Editor: Please do your due diligence before embarking on any new investment. Always consider all risks before putting up your money anywhere. And don’t fall for pushy sales people. To Sue Taylor-Lane, I’d also be interested to know if you’re still making 30% returns today…. I wouldn’t be surprised if the tide has turned!

Marco September 5, 2007 at 11:53 am

I can say I’m for real estates, actually it really depends on what can of deal your into for both groups. =)


John September 24, 2007 at 9:19 am

I think when you throw in leverage, interest deductions, depreciation deductions, extra cash flow on top of the mortgage, and 1031 (tax free) exchange, you would have to favor real estate! I can see using stocks for IRA’s and 401’s because its hard to leverage those and you can’t take deductions.
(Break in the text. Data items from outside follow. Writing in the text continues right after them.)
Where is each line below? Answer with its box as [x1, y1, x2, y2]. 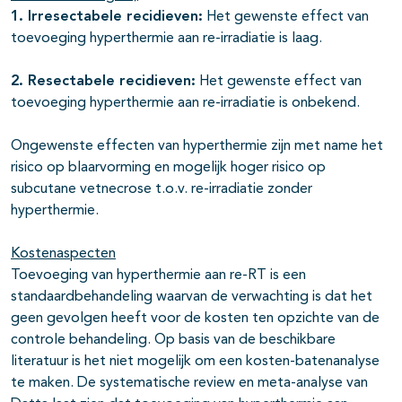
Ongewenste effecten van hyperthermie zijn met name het [11, 139, 383, 154]
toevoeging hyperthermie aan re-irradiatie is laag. [11, 31, 322, 47]
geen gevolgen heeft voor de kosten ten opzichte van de [11, 311, 380, 327]
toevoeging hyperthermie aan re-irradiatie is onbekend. [11, 96, 360, 111]
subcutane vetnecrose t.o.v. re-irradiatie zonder [11, 182, 312, 197]
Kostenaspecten [11, 247, 116, 262]
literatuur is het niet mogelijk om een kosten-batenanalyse [11, 354, 380, 370]
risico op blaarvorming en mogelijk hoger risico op [11, 161, 326, 176]
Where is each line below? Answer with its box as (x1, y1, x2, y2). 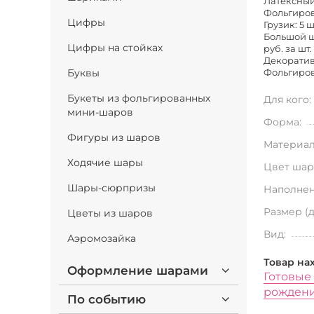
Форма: (264, 115, 301, 128)
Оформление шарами (67, 264, 208, 278)
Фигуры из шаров (67, 131, 161, 144)
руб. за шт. (264, 43, 312, 54)
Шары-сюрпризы (67, 182, 156, 194)
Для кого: (264, 93, 311, 106)
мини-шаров (67, 106, 133, 118)
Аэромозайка (67, 232, 136, 245)
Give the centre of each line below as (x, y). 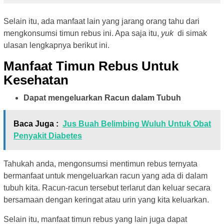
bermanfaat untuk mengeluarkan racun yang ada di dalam (105, 175)
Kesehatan (36, 80)
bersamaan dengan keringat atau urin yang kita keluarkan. (106, 199)
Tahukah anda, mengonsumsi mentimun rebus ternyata (100, 163)
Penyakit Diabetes (48, 135)
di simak (190, 33)
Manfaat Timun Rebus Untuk (91, 66)
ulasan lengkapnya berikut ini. (56, 45)
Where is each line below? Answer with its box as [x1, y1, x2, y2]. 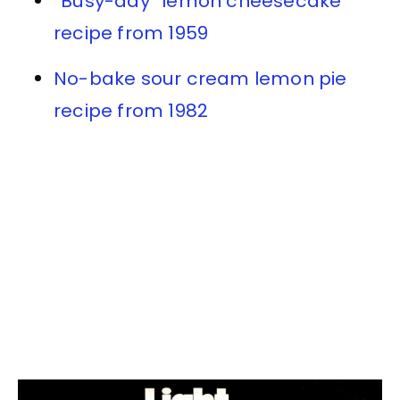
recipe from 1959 [54, 21, 209, 46]
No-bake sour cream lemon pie [54, 66, 347, 92]
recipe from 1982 [54, 98, 209, 124]
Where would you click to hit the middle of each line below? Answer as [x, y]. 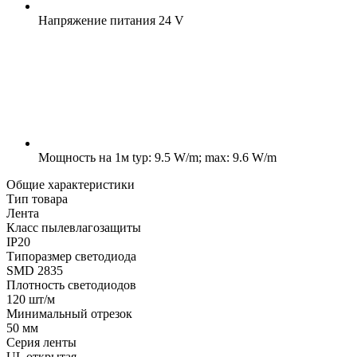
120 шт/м [31, 299]
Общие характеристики [71, 184]
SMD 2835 [35, 270]
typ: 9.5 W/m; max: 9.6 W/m [203, 157]
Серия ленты [41, 342]
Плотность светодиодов [71, 284]
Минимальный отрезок [69, 313]
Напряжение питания [97, 20]
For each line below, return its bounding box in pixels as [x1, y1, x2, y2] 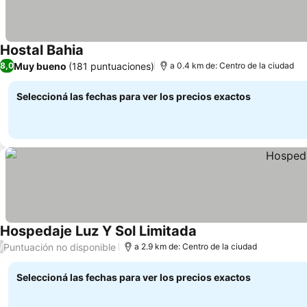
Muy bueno [14, 60, 66, 72]
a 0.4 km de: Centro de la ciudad [170, 60, 294, 71]
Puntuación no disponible [3, 241, 116, 253]
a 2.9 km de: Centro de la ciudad [134, 241, 257, 251]
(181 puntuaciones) [69, 60, 154, 72]

Silicon Valley Blogger September 24, 2007 at 10:44 pm

One of the things we’re still debating is whether we should go into long term landlording. A part of me says it’s going to be tough and a lot of work. While the other side of me has been intrigued by this form of investing for a long time; just never gotten around to committing to the plan. Clearly, this is why we haven’t become landlords yet — we’re too concerned about how much work it’s going to be to become one. Right now, we are very comfortable as stock investors. It doesn’t take any time at all as we simply invest in indexes and so far, it’s as passive an approach to making money as it can get.

My question is, how “passive” is real estate”? With a property manager, I’m sure it can be much easier, but still… I’d be curious to know how much time is truly spent on being a landlord each month or year as you keep an eye on your holdings and your tenants.

dean grazios December 11, 2008 at 4:36 pm

It appears that prices from homes are on a downward trend. Always keep up to date with the housing market trends. Good article here!

lauren January 8, 2009 at 3:07 am

I think real estate is one of those investments that you either have to flip or go for the long haul and wait for the market to get better. I’ve just been on a property investment course and am seriously considering trying it as an extra source of income from the sale of my house as I moving in with my partner this year.

Scott Lovingood July 1, 2009 at 11:23 am

I wonder what the analysis would look like if we continued it until today? With the drop in stock market prices and real estate values, it would be interesting to see what the returns are today for a 20 or 30 year period.

A couple of points that didn’t appear to get mentioned.

Liquidity – Stocks are easier and quicker to get into and out of if you things going south.

Leverage – Using leverage for real estate means you make a greater return when prices are going up but can get wiped out in a falling market. Leverage is also available in stocks by using margin accounts or options as well. Both increase your returns but require paying more attention to it.

Cash Flow – Rental properties can generate significant cash flow while providing good tax breaks (not just the capital gains part). Most stocks do not generate any significant portion of cash flow unless you are selling covered calls, high dividends, etc. Rental real estate can generate significant cash flow if you buy it correctly.

You can also use a management group to manage the headaches if you have the right cash flow.

I invest in stocks and have one rental property. Both take work to be profitable.

For most people – focus on what you have an understanding of. If you don’t understand how either one works. Invest in yourself first. Get educated. Take a course on stock investing or real estate investing. It will be the best money you invest because it will pay off for years to come.

Grafton MA Real Estate September 6, 2009 at 1:42 pm

Excellent work with your article. What I get out of it is that it makes sense to have positions in both stocks and Real Estate. Over the short term either one could do better than the other. Over the long term they both should do well with real estate more than likely coming out on top.